When I did cross the finishing line I was one of the last, many had gone so it was a bit of an anti climax for me but then I remembered why I was doing it in the first place. I received a medal 🥉 which i thought was well earned. There was no clapping and cheering that had all gone home.
The finishing line
I was doing this to tell my cancer that it can’t defeat me. If I had given up then cancer would have won for the day and I was determined not to let that happen. Living with cancer is such a Physcologal battle and it is one I am determined to win. Almost every day the battle goes on, it’s a fight with the mind and the body. Each time I do something like this I feel a victory has happened. I can see how having cancer can make you just give up on life. The endless round of daily medications, palative pain treatment, monthly injections and check ups and scans. But there are so many days where it is all worthwhile. The smile on my kids faces, the sounds of the birds, the sunsets, sunrises, and changes of the seasons and the good stuff that us humans do to make the world a better place all make the battle so worthwhile.

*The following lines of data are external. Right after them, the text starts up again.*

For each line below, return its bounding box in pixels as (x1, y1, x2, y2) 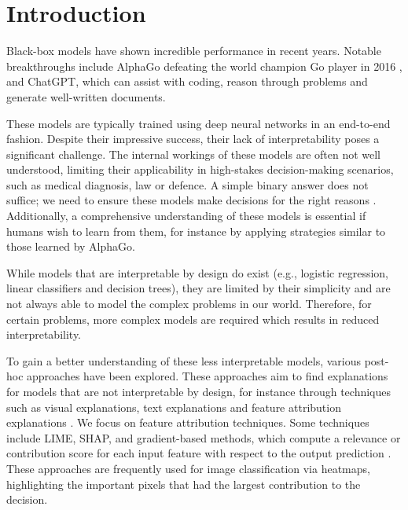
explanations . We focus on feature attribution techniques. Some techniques (6, 414, 369, 431)
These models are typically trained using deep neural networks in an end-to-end (6, 115, 391, 131)
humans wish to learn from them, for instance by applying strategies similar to (6, 222, 386, 239)
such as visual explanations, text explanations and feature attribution (6, 398, 341, 415)
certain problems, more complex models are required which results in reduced (6, 310, 380, 327)
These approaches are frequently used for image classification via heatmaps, (6, 460, 370, 476)
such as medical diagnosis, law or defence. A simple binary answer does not (6, 176, 369, 193)
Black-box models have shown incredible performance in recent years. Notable (6, 42, 381, 59)
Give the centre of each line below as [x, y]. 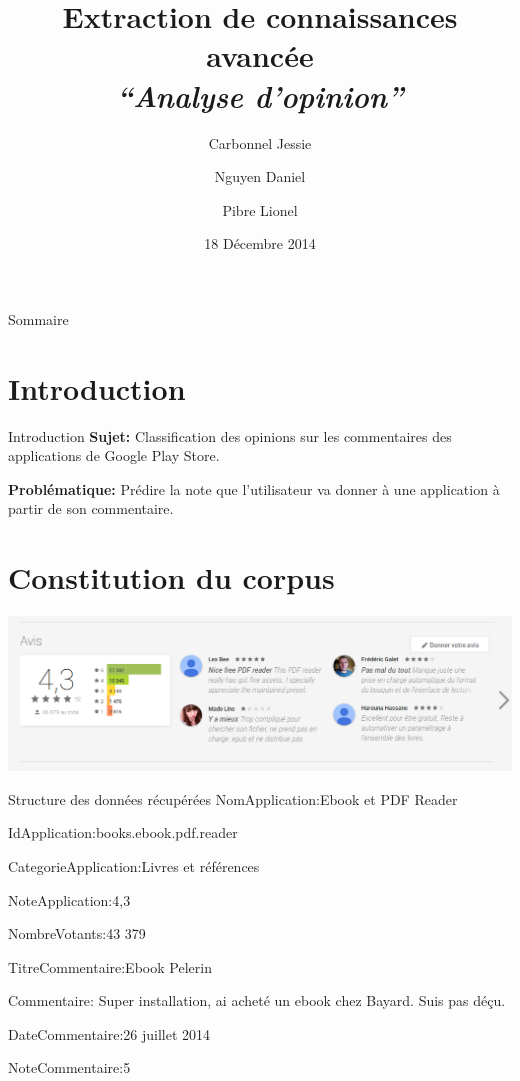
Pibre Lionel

As im writing this im in hoslital again waiting for a scan that is going to be checking my bone density, my previoys scans although showing a marked reduction in the cancer had unfortunatly shown up sone abnomilies in both of my legs which they suspect is a sign of Osteoporosis, perhaps that explains why I really struggled to do the 10k last week. Whatever the outcome of this scan you can be sure that I wont be stopping doing these types of events in the future. Cancer can never be allowed to get the upperhand or I feel that will be it. I have to keep on top of it and keep showing it who is the boss.
Just remember be kind grateful and above all stay positive, these three things will give you unbelievable powers.